Correlation measures the relationship between two variables. A correlation of 0 means there is no relationship between the variables, while a correlation of 1 suggests a perfect relationship. Conversely, a correlation of -1 means the variables are perfectly inversely related. For example, the correlation between exercise and weight is negative, since weight will decrease with more exercise. It is unlikely, though, that the correlation is perfect, so it is probably somewhere between o and -1.
Linear regression, which is related to correlation, is one of the most commonly used statistical tools in biology, economics and engineering. While correlation measures the relationship between only two variables, regression measures the relationship between two variables while taking into account what other variables are doing. In other words, regression controls for other variables. For example, a regression could measure the relationship between exercise and weight, controlling for diet and stress levels. This will give a clearer picture of the actual relationship between exercise and weight.

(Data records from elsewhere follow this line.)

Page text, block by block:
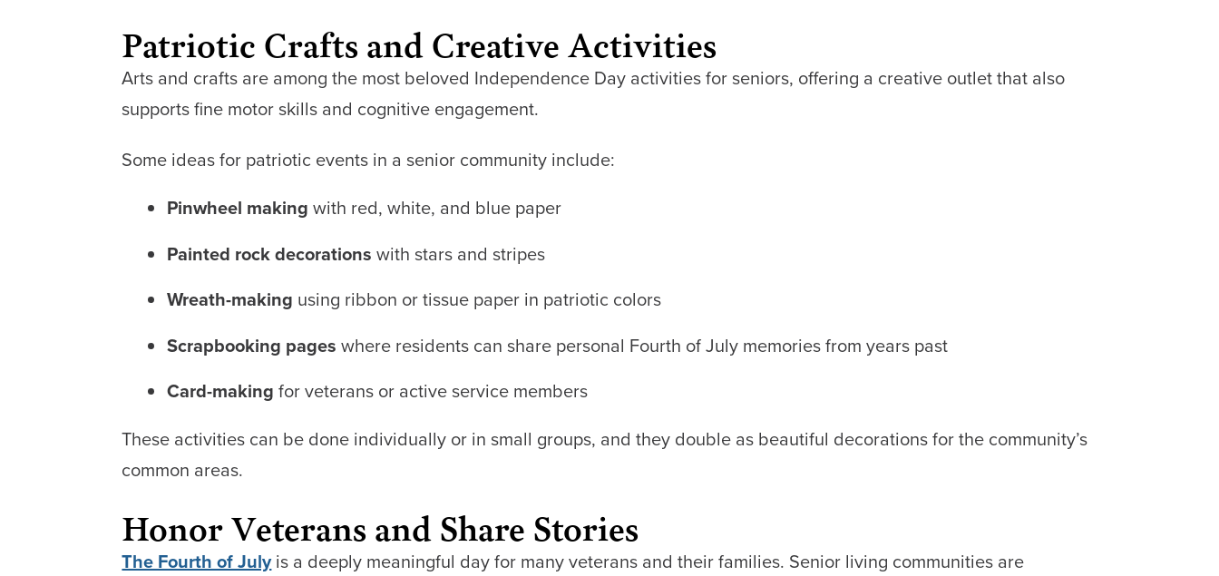
Patriotic Crafts and Creative Activities
Arts and crafts are among the most beloved Independence Day activities for seniors, offering a creative outlet that also
supports fine motor skills and cognitive engagement.
Some ideas for patriotic events in a senior community include:
Pinwheel making with red, white, and blue paper
Painted rock decorations with stars and stripes
Wreath-making using ribbon or tissue paper in patriotic colors
Scrapbooking pages where residents can share personal Fourth of July memories from years past
Card-making for veterans or active service members
These activities can be done individually or in small groups, and they double as beautiful decorations for the community’s
common areas.
Honor Veterans and Share Stories
The Fourth of Julyis a deeply meaningful day for many veterans and their families. Senior living communities are

Though it is very basic, the mean is one of statistic's most powerful tools. Also known as the average, the mean allows for general comparisons between two disparate groups. For example, if you wanted to known how heights in Norway compared to heights in the United States, it wouldn't make sense to compare a few tall Americans to a few tall Norwegians. Rather, you would find the average height in the United States, and compare that to the average height in Norway.
The standard deviation measures the distance of a number from the mean, and is also essential for comparing distributions between groups. It might be, for example, that the mean height in Norway and the United States is similar, but that the United States has more very short people and more very tall people. This would show up in the standard deviation, which would be larger in the United States.